A Fool With a Plan


(T. Boone Pickens in the doorway of his ranch. Photo Pickens Army.)

“A fool with a plan is better than a genius with no plan, and we look like fools without a plan.”

-Mesa Oil founder, billionaire and unlikely environmental activist T. Boone Pickens

Ack, it’s Monday. Hate it. I looked back on the weekend and realized it had been two working days to the start of another working week.

I recapped it in the darkness from the comfort and privacy of the Big Bed, looking up, waiting for the music to start on the clock radio. So, I got back to town Friday after checking the Crackberry for important updates from the capital at interludes as I poked along the placid blacktop of US-17 on the Middle Neck. It is such a contrast to the chaotic mayhem of the interstate on the Virginia Peninsula to the south.

I was approaching Fredericksburg, and the rejoining of the madness on the four-lane when I saw that the Government intended to drop the big solicitation that very afternoon. I recalibrated the rest of the day. I was in traveling attire, not dressed in my customary summer business garb of gray seersucker, Brooks Brothers suit and white bucks. Rather, I was driving in flip-flops, shorts and a polo shirt. The humidity was tolerable that way, and the German machine purred as if there were no Peak Oil and no crisis of confidence.

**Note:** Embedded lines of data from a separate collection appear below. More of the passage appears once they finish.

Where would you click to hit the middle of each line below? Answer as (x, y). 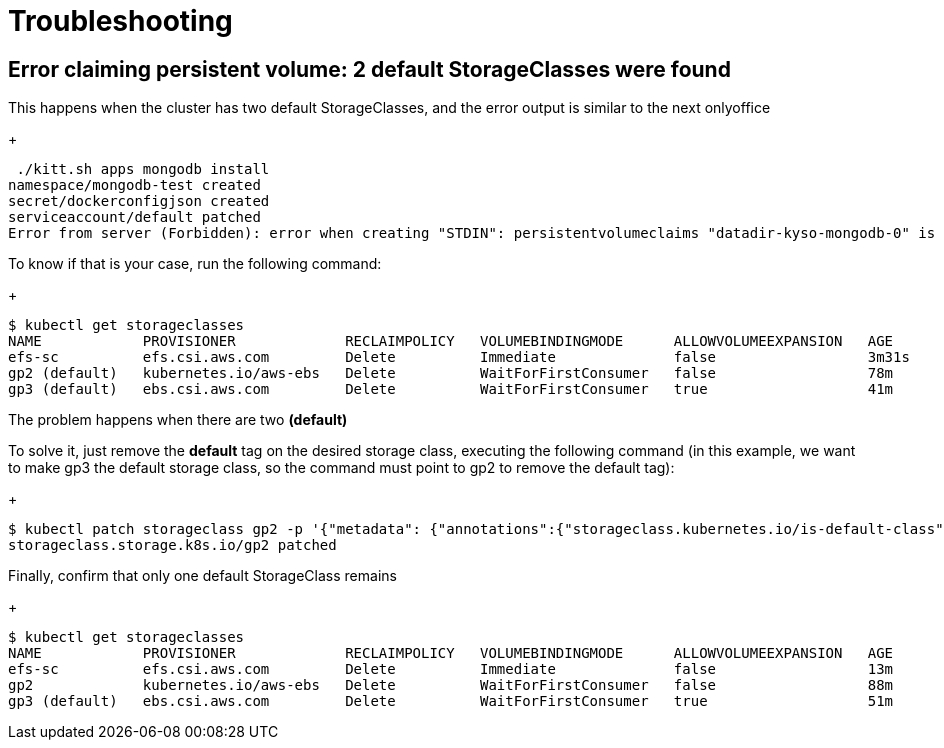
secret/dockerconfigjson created (139, 201)
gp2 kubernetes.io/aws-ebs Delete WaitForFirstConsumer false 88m (451, 685)
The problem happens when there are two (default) (178, 420)
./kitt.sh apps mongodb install (143, 169)
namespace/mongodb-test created (134, 185)
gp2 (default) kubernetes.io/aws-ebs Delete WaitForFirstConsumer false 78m (451, 373)
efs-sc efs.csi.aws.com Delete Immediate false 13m (451, 669)
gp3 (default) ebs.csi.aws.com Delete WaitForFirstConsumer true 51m (451, 701)
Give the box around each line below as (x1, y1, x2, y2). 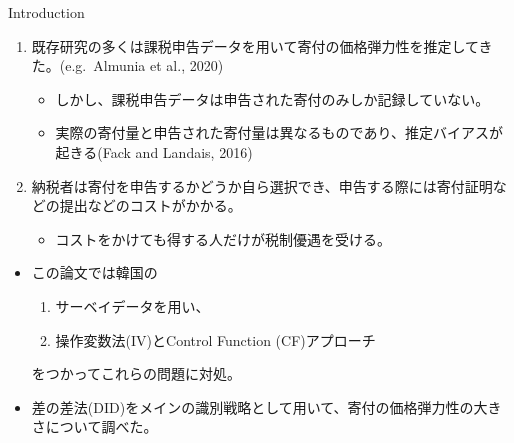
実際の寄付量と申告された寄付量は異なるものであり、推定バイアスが (55, 122, 503, 143)
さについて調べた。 (31, 416, 158, 437)
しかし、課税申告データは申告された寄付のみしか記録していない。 (55, 88, 490, 109)
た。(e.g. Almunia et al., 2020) (31, 55, 224, 76)
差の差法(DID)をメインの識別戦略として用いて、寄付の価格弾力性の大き (31, 396, 502, 417)
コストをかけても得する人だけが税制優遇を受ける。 (55, 228, 391, 249)
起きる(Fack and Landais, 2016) (55, 141, 253, 162)
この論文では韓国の (31, 262, 158, 283)
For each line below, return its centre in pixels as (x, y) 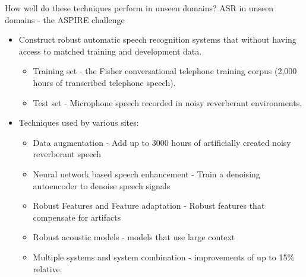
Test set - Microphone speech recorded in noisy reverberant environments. (168, 102)
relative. (48, 268)
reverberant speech (67, 154)
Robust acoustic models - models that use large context (134, 237)
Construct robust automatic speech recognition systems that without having (157, 39)
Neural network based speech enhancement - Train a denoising (146, 173)
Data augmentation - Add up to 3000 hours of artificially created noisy (162, 142)
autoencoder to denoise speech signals (102, 185)
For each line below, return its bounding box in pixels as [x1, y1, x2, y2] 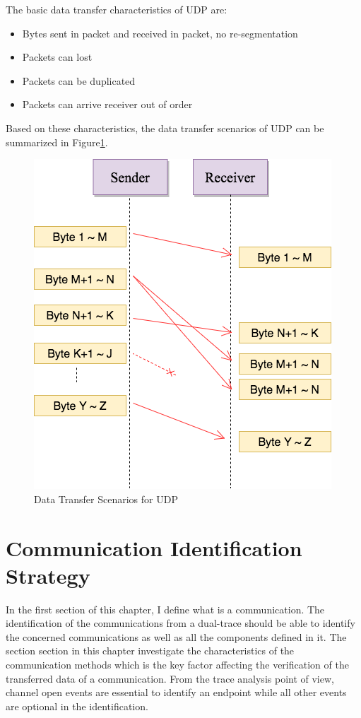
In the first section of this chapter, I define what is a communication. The [6, 601, 325, 616]
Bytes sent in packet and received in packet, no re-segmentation [22, 25, 298, 40]
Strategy [6, 560, 90, 589]
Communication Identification [6, 533, 302, 562]
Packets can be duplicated [22, 73, 136, 88]
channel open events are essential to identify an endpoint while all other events [6, 685, 347, 700]
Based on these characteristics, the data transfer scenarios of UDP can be [6, 120, 324, 135]
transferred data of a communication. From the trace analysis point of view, [6, 671, 334, 685]
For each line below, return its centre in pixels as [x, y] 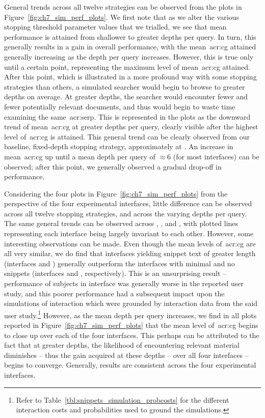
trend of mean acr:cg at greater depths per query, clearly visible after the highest [131, 127]
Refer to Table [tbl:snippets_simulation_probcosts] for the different [123, 399]
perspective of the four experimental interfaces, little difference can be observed [128, 203]
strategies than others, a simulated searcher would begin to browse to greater [125, 86]
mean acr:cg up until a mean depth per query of [80, 156]
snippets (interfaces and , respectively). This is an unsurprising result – [115, 273]
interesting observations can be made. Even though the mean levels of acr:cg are [130, 243]
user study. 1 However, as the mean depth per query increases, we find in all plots [130, 314]
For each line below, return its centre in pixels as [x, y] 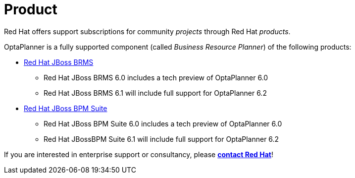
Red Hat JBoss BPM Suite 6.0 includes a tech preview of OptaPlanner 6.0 [163, 123]
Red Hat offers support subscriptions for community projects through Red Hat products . [147, 31]
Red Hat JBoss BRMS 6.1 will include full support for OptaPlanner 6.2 [155, 93]
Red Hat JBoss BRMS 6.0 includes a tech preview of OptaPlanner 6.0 [156, 77]
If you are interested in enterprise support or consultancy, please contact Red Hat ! [139, 154]
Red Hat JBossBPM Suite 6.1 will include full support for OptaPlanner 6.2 [161, 139]
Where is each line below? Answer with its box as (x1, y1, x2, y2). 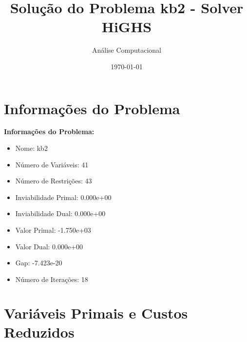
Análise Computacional (92, 45, 162, 55)
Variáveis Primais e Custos (4, 302, 188, 322)
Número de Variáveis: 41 (15, 159, 89, 169)
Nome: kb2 (15, 143, 48, 153)
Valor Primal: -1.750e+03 (15, 225, 91, 235)
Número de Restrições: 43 (15, 176, 92, 186)
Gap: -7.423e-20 (15, 258, 62, 268)
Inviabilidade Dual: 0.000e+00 (15, 208, 106, 219)
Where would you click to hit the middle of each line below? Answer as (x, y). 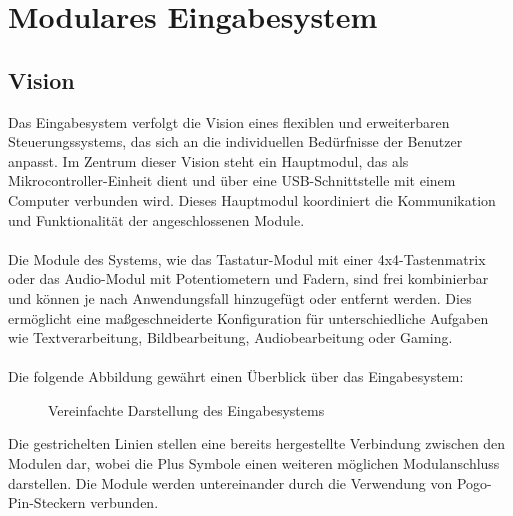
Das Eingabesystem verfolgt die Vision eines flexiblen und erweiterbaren (229, 121)
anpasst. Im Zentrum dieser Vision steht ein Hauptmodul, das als (208, 160)
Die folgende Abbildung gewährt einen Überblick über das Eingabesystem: (236, 376)
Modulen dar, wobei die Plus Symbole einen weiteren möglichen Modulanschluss (254, 463)
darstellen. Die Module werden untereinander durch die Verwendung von (230, 482)
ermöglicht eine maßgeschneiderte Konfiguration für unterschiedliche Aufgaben (248, 317)
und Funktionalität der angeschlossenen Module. (156, 219)
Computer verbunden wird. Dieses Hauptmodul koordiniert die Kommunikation (252, 199)
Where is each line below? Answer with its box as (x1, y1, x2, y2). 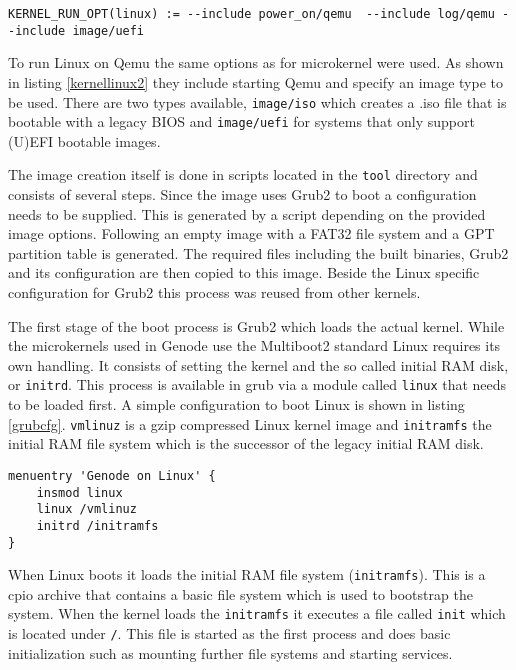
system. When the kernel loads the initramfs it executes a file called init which (8, 603, 506, 624)
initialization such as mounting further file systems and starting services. (8, 642, 453, 663)
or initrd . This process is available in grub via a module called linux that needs (8, 374, 507, 395)
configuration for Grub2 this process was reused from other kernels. (8, 282, 421, 303)
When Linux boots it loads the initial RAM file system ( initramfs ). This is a (8, 564, 486, 585)
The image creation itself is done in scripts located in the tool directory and (8, 164, 478, 185)
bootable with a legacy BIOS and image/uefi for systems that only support (8, 111, 475, 132)
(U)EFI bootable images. (8, 130, 161, 151)
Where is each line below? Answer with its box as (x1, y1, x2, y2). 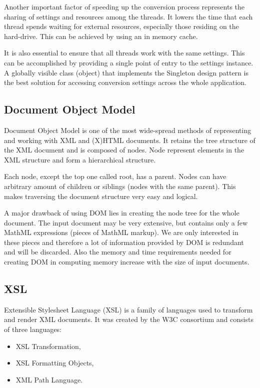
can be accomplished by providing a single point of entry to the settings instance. (4, 57, 253, 67)
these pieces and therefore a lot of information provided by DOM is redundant (4, 236, 244, 247)
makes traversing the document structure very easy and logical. (4, 190, 198, 201)
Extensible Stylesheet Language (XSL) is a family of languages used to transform (4, 304, 253, 314)
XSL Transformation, (15, 340, 81, 351)
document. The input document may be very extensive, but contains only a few (4, 217, 248, 227)
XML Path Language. (15, 374, 83, 384)
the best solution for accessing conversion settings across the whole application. (4, 77, 246, 87)
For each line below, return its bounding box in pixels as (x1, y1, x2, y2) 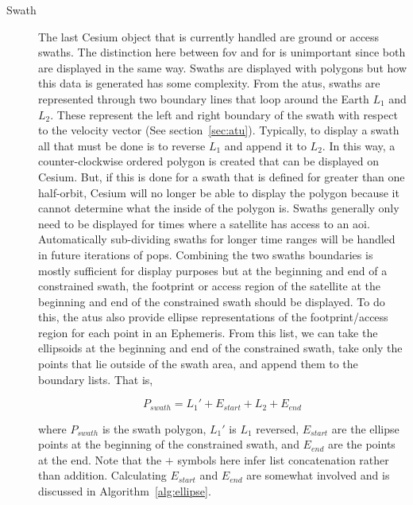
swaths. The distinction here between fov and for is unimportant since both (38, 44, 406, 60)
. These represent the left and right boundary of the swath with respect (50, 106, 398, 122)
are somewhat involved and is (246, 467, 390, 484)
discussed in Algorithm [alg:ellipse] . (38, 483, 211, 499)
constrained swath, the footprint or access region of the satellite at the (38, 278, 381, 294)
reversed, (256, 420, 299, 437)
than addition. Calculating (38, 467, 167, 484)
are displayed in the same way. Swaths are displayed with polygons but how (38, 59, 407, 76)
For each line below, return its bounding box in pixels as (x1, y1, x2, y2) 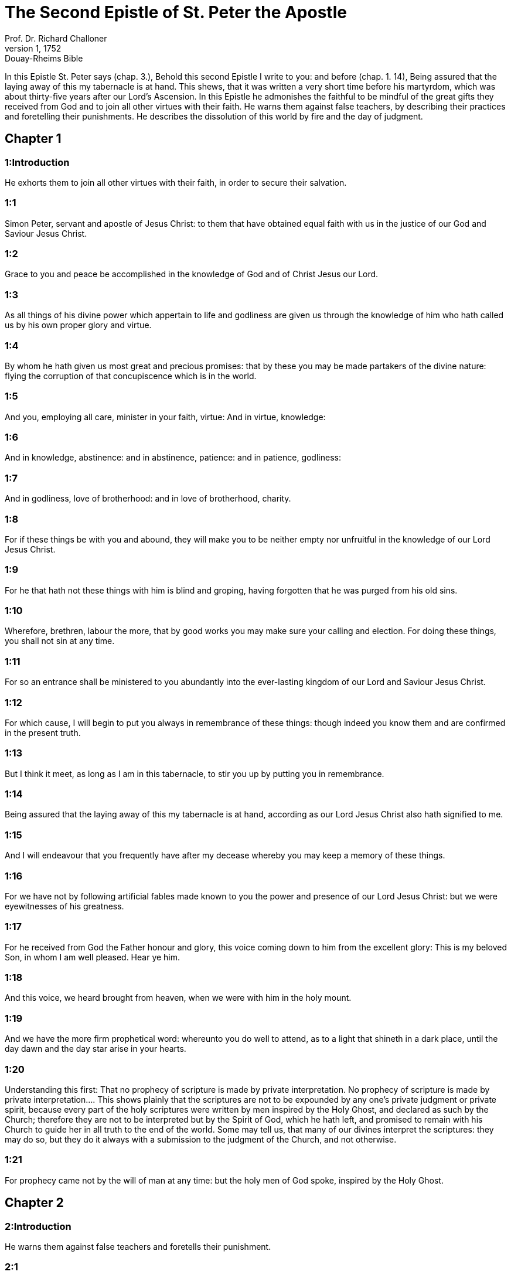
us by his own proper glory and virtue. (5, 320, 152, 330)
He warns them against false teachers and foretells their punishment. (5, 1241, 271, 1252)
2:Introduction (5, 1220, 71, 1232)
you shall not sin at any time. (5, 636, 115, 646)
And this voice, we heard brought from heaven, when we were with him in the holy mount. (5, 993, 352, 1003)
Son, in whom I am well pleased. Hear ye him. (5, 952, 180, 962)
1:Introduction (5, 156, 70, 168)
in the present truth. (5, 727, 81, 738)
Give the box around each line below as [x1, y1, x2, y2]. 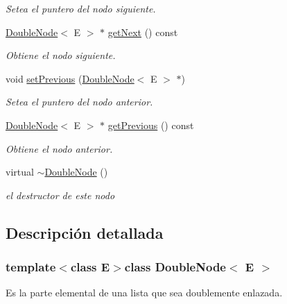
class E [70, 258, 110, 276]
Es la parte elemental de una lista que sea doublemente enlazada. [6, 285, 283, 300]
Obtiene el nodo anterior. [6, 141, 113, 155]
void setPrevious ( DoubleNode [6, 71, 134, 85]
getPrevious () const [107, 117, 194, 132]
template [6, 258, 56, 276]
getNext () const [107, 24, 178, 39]
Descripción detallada [6, 221, 164, 243]
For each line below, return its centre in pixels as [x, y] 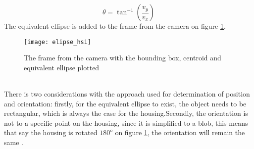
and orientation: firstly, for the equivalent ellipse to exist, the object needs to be [125, 103]
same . [14, 142]
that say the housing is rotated [51, 132]
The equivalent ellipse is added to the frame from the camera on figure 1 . [115, 26]
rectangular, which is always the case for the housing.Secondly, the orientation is [126, 113]
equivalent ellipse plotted [62, 67]
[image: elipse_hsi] [58, 42]
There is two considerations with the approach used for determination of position [127, 94]
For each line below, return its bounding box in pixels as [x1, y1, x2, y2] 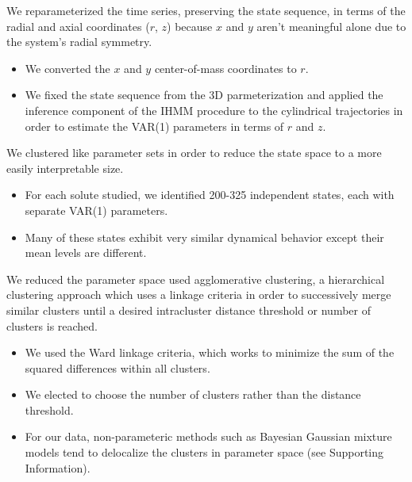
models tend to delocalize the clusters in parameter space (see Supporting [25, 444, 384, 461]
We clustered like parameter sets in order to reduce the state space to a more [6, 144, 382, 161]
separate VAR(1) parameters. [25, 201, 168, 218]
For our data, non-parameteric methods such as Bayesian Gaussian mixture [25, 428, 392, 445]
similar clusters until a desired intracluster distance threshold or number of [6, 301, 371, 318]
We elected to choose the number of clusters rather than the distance [25, 386, 361, 403]
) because [167, 17, 213, 34]
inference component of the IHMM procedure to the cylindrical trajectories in [25, 101, 403, 118]

The V-8 did not know its day is past, any more than the City of New Orleans was aware that it had the disappearing railroad blues years ago. Things change, like the weather.

It was not precisely professional, but I went to the office dressed just as I was in the hope that no one would be around to be offended. Sure enough, the computer booted up just at the time that the government transmitted the 277-page document. I sent it to the printer so I could read it in detail over the weekend, and checked the email as I was waiting for the printer-hot pages to feed out of the machine.

Paperless office, my butt.

Two personal emails popped up in the little alert box in the lower right hand corner of my flat screen. The first said that a pal needed to talk to me about a problem with the Office of Personnel Management. The other was an alert that Big Jim has tendered his resignation, effective at the end of the month and will be departing his position behind the bar at Willow.

Both were important, and though not in proper clothing, I realized that I could take the thick binder along with me to Willow. I wandered over there, realizing that the timing of the solicitation was going to completely torpedo any plans for Labor Day, and I began to settle into the resignation that there was not going to be any downtime for a month or more.

I hopped up on a stool at the Amen Corner and slammed the hefty white plastic binder to the bar. Big Jim produced a tulip glass and filled it half-way with crisp amber liquid.

I swirled it and said: “So, you are running out on us.”

He gave me the two-finger gang signal. “Shahh,” he said.

“So what’s the plan?” I said. Old Jim, Mary and some guy I did not recognize appeared next to me and elbowed their way into space for two.

“It is time. Summer is over, and I am going back to teaching. I am tired of driving down here from Ashburn every day. Time to get a career.”

Old Jim looked on with concern. “Where the hell am I going to get a Budweiser if you are not here? And by the way, can I get a freaking Bud?”

Big Jim complied, gracefully scooping a cold brown long-neck from the cooler behind him and twirling it gracefully in an arc across the brown wood in front of Old Jim, with the controlled grace of a stone slid by a professional curler.

“You will be in good hands,” said Big Jim. “I’ll introduce you to Jeanette. She is the one with the Tinkerbell tattoo on her left arm.” He gestured toward a petite blonde in bartenders black shirt and slacks.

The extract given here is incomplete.